Pictures within the data are to be left out; everything else must be reproduced exactly.

↓

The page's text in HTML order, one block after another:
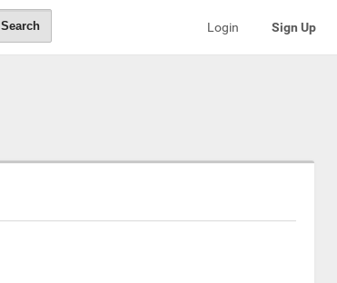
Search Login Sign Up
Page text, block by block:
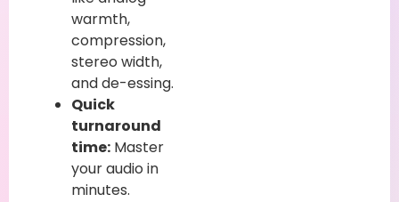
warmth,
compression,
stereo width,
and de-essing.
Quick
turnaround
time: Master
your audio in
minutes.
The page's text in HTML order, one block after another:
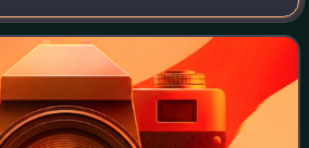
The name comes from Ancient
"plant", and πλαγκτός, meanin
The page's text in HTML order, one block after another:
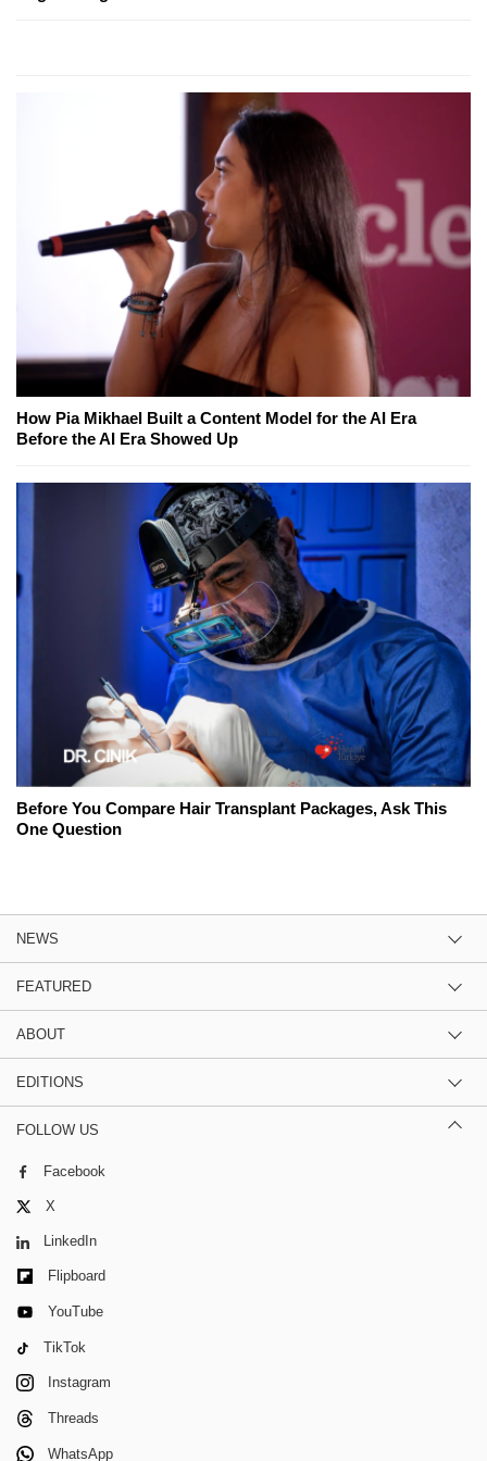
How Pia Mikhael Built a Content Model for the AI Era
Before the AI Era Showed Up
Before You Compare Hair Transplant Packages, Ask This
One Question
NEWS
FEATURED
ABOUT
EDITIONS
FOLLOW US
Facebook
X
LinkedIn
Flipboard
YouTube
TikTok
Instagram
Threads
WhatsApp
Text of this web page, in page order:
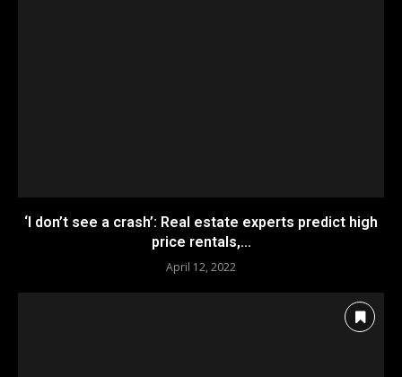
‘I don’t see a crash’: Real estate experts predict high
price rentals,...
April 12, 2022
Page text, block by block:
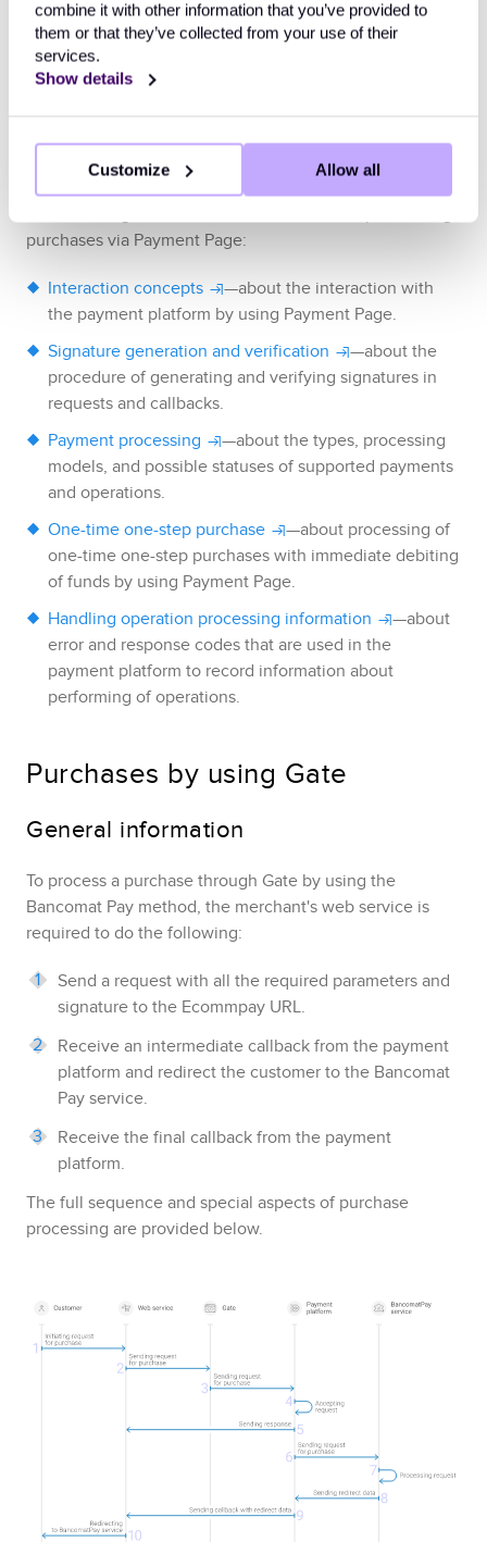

↑

Response area —
The page's text in HTML order, one block after another:
Search Login Sign Up
Page text, block by block:
warmth,
compression,
stereo width,
and de-essing.
Quick
turnaround
time: Master
your audio in
minutes.
The page's text in HTML order, one block after another:
The name comes from Ancient
"plant", and πλαγκτός, meanin
The page's text in HTML order, one block after another:
How Pia Mikhael Built a Content Model for the AI Era
Before the AI Era Showed Up
Before You Compare Hair Transplant Packages, Ask This
One Question
NEWS
FEATURED
ABOUT
EDITIONS
FOLLOW US
Facebook
X
LinkedIn
Flipboard
YouTube
TikTok
Instagram
Threads
WhatsApp
Text of this web page, in page order:
‘I don’t see a crash’: Real estate experts predict high
price rentals,...
April 12, 2022
Page text, block by block:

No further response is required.